Objectifs produits courants soutenus par l’approche IA-first
Les équipes adoptent la logique pilotée par le modèle pour généralement :
- Gagner en vitesse : rédiger des réponses, extraire des champs, acheminer les demandes plus rapidement
- Personnaliser l’expérience : adapter explications, plans ou recommandations
- Aider à la décision : mettre en évidence des compromis, générer des options, résumer des preuves
Compromis à accepter (et à concevoir)
Les modèles peuvent être imprévisibles, parfois convaincus à tort, et leur comportement peut changer lorsque les prompts, fournisseurs ou le contexte récupéré évoluent. Ils ajoutent aussi un coût par requête, peuvent introduire une latence et soulèvent des questions de sécurité et de confiance (confidentialité, sorties nocives, violations de politique).
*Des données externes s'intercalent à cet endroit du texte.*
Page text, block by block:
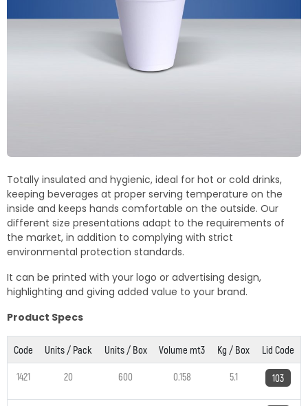
Totally insulated and hygienic, ideal for hot or cold drinks,
keeping beverages at proper serving temperature on the
inside and keeps hands comfortable on the outside. Our
different size presentations adapt to the requirements of
the market, in addition to complying with strict
environmental protection standards.
It can be printed with your logo or advertising design,
highlighting and giving added value to your brand.
Product Specs
Code Units / Pack Units / Box Volume mt3 Kg / Box Lid Code
1421 20 600 0.158 5.1 103
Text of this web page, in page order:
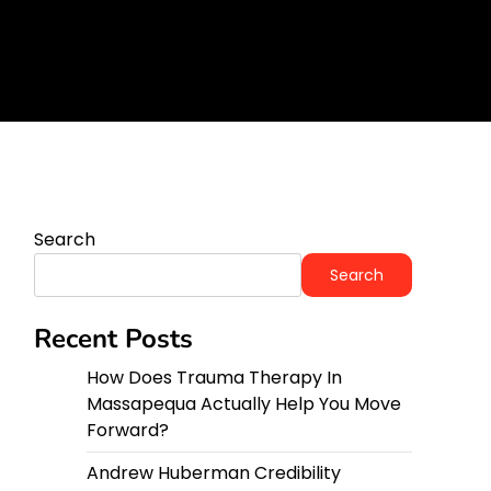
Search
Search
Recent Posts
How Does Trauma Therapy In
Massapequa Actually Help You Move
Forward?
Andrew Huberman Credibility
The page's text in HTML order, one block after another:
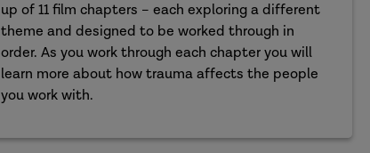
up of 11 film chapters – each exploring a different
theme and designed to be worked through in
order. As you work through each chapter you will
learn more about how trauma affects the people
you work with.
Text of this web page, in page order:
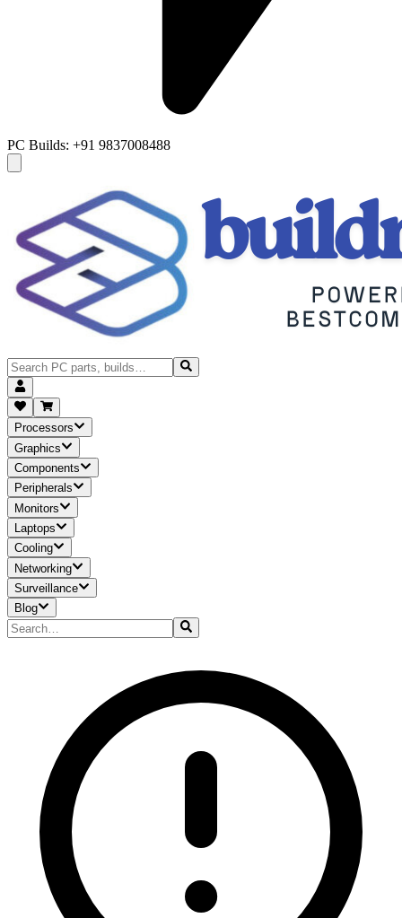
PC Builds: +91 9837008488
Processors
Graphics
Components
Peripherals
Monitors
Laptops
Cooling
Networking
Surveillance
Blog
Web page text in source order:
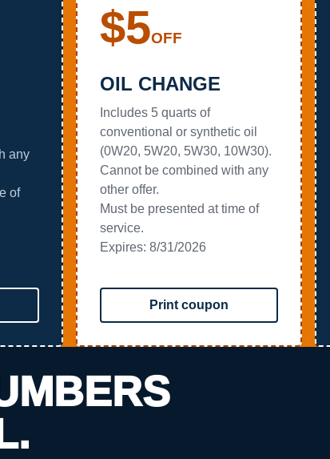
any
of
$5OFF
OIL CHANGE
Includes 5 quarts of
conventional or synthetic oil
(0W20, 5W20, 5W30, 10W30).
Cannot be combined with any
other offer.
Must be presented at time of
service.
Expires: 8/31/2026
Print coupon
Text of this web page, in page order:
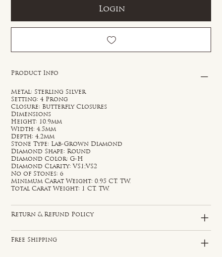
Login
Product Info
Metal: Sterling Silver
Setting: 4 Prong
Closure: Butterfly Closures
Dimensions
Height: 10.9mm
Width: 4.5mm
Depth: 4.2mm
Stone Type: Lab-Grown Diamond
Diamond Shape: Round
Diamond Color: G-H
Diamond Clarity: VS1;VS2
No of Stones: 6
Minimum Carat Weight: 0.95 CT. TW.
Total Carat Weight: 1 CT. TW.
Return & Refund Policy
Free Shipping
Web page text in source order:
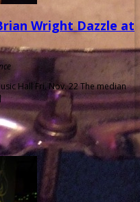
Wright Dazzle at
Hall Fri. Nov. 22 The median
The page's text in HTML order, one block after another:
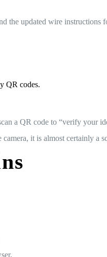
the updated wire instructions
QR codes.
a QR code to “verify your
it is almost certainly a
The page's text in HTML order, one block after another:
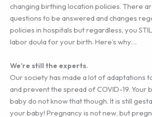
changing birthing location policies. There
questions to be answered and changes
policies in hospitals but regardless, you
labor doula for your birth. Here’s why…
We’re still the experts.
Our society has made a lot of adaptations
and prevent the spread of COVID-19. Your
baby do not know that though. It is still
your baby! Pregnancy is not new, but
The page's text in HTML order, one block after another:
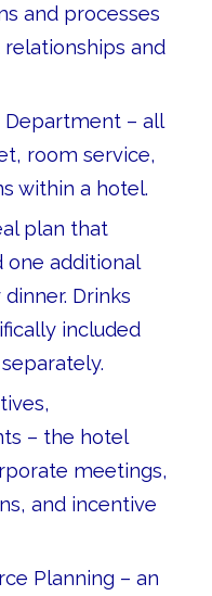
and processes
and
– all
room service,
within a hotel.
plan that
one additional
Drinks
included
– the hotel
meetings,
and incentive
Planning – an
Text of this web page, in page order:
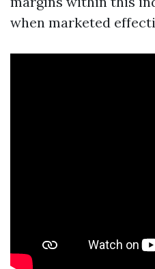
when marketed
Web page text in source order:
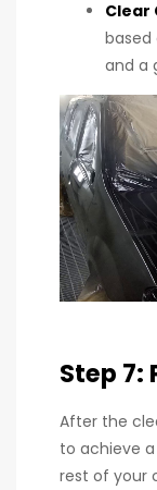
Clear
based
and a
Step 7:
After the
to achieve
rest of your
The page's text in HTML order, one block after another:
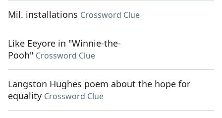
Mil. installations Crossword Clue
Like Eeyore in "Winnie-the-
Pooh" Crossword Clue
Langston Hughes poem about the hope for
equality Crossword Clue
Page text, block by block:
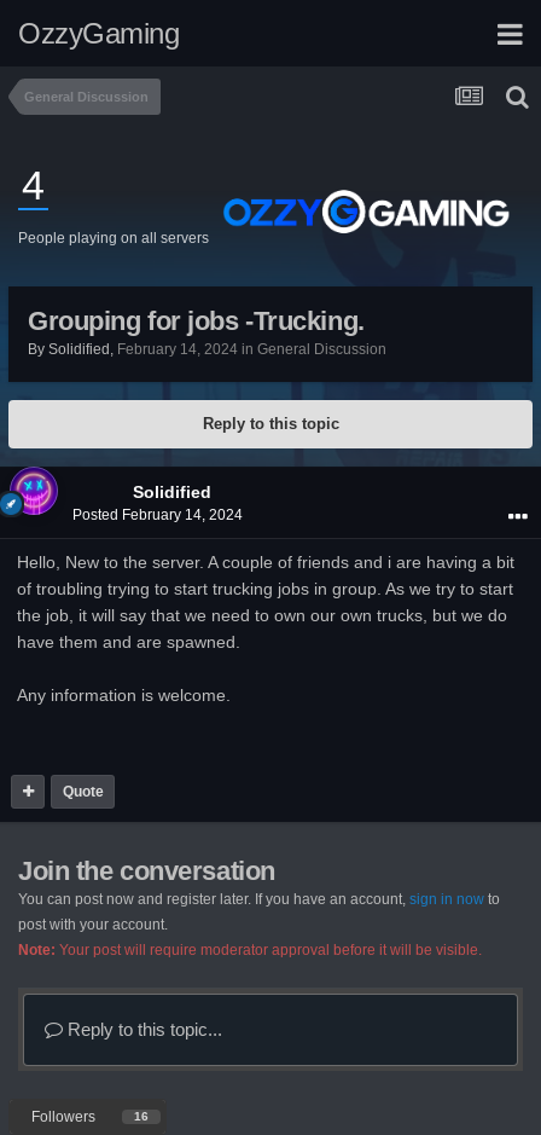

La bonne mentalité : considérer le modèle comme un composant, pas comme une boîte magique. Traitez-le comme une dépendance avec des spécifications, des modes de défaillance, des tests et du monitoring — afin d’obtenir de la flexibilité sans parier tout le produit sur des présomptions.
Choisir le bon cas d’usage et définir le succès
Toutes les fonctionnalités ne gagnent pas à mettre un modèle au volant. Les meilleurs cas d’usage axés IA commencent par une tâche claire et aboutissent à un résultat mesurable que vous pouvez suivre semaine après semaine.
Commencez par la tâche, pas par le modèle
Rédigez une story de tâche en une phrase : « Quand ___, je veux ___, afin de ___ ». Puis rendez le résultat mesurable.
Exemple : « Quand je reçois un long e‑mail client, je veux une réponse suggérée qui respecte nos politiques, afin de répondre en moins de 2 minutes. » C’est bien plus actionnable que « ajouter un LLM aux e‑mails ».
Cartographiez les points de décision
Identifiez les moments où le modèle choisira des actions. Ces points de décision doivent être explicites pour que vous puissiez les tester.
Points de décision courants :
- Classer l’intention et l’orienter vers le bon workflow
- Décider de poser une question clarificatrice ou de poursuivre
- Sélectionner des outils (recherche, lookup CRM, rédaction, création de ticket)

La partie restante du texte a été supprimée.